- **Task to complete**
The line containing "zijn: rekenen. (34, 88)" and every line after it, through the end of the records below, are to be reproduced exactly, with the pictures left out.

- **Materials provided**
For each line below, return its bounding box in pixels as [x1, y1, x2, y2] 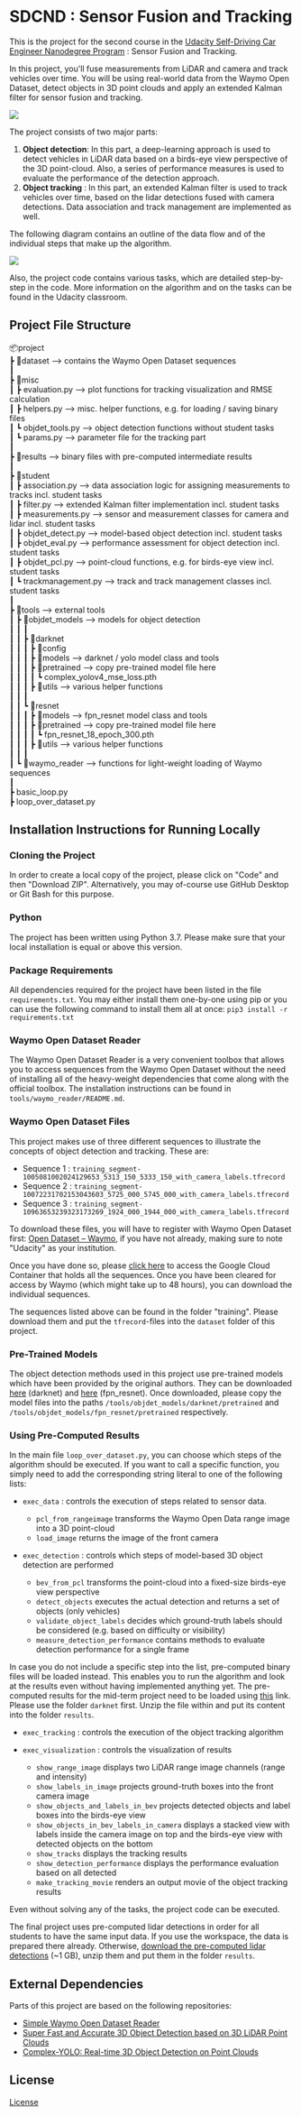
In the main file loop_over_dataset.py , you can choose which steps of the [9, 1449, 282, 1460]
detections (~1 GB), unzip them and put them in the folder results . [9, 1950, 255, 1961]
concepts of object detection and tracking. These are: [9, 1145, 209, 1156]
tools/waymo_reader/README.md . [9, 1093, 125, 1104]
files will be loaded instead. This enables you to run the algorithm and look [9, 1671, 286, 1682]
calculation [9, 393, 50, 404]
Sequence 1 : [22, 1163, 70, 1173]
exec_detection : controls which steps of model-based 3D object [22, 1550, 263, 1561]
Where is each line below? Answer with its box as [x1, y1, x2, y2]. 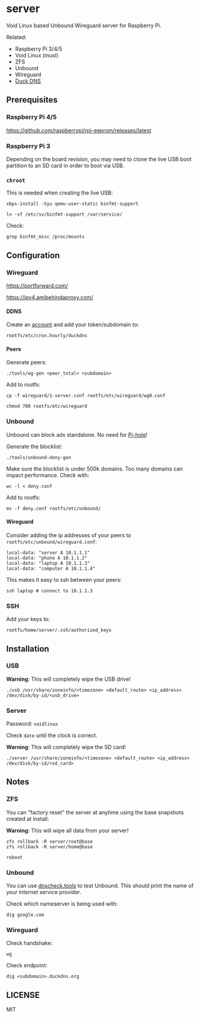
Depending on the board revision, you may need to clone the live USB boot [6, 155, 192, 163]
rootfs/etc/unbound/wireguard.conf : [6, 538, 98, 545]
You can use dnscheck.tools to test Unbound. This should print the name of [6, 882, 194, 889]
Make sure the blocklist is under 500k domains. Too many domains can [6, 465, 183, 472]
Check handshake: [6, 939, 53, 947]
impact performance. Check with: [6, 471, 90, 478]
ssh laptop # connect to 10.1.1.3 [6, 588, 93, 594]
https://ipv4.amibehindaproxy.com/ [6, 294, 93, 301]
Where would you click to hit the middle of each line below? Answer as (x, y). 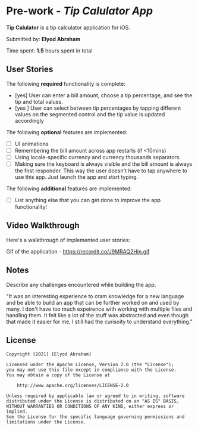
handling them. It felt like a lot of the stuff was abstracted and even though (98, 315)
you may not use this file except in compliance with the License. (92, 370)
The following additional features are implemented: (69, 188)
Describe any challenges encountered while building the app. (81, 284)
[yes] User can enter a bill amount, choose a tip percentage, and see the (103, 95)
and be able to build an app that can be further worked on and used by (93, 302)
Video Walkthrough (43, 226)
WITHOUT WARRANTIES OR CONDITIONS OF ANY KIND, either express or (90, 406)
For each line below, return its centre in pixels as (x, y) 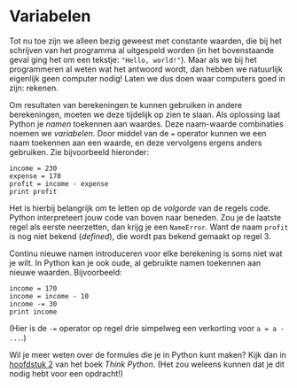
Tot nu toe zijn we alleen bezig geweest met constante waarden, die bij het (145, 41)
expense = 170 (35, 176)
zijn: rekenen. (34, 88)
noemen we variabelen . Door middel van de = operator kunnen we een (138, 133)
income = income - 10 (49, 296)
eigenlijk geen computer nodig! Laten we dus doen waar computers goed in (147, 78)
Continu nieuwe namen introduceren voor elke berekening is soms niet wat (146, 253)
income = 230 (33, 168)
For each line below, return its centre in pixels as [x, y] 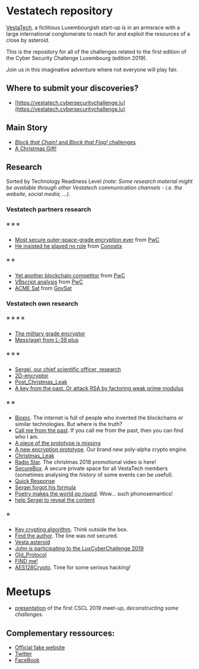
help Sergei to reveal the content [55, 500]
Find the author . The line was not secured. [66, 536]
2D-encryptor [31, 376]
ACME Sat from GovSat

- **Output of the exercise**
zijn: rekenen. (34, 88)
noemen we variabelen . Door middel van de = operator kunnen we een (138, 133)
income = income - 10 (49, 296)
eigenlijk geen computer nodig! Laten we dus doen waar computers goed in (147, 78)
Continu nieuwe namen introduceren voor elke berekening is soms niet wat (146, 253)
income = 230 (33, 168)
For each line below, return its centre in pixels as [x, y] 
help Sergei to reveal the content [55, 500]
Find the author . The line was not secured. [66, 536]
2D-encryptor [31, 376]
ACME Sat from GovSat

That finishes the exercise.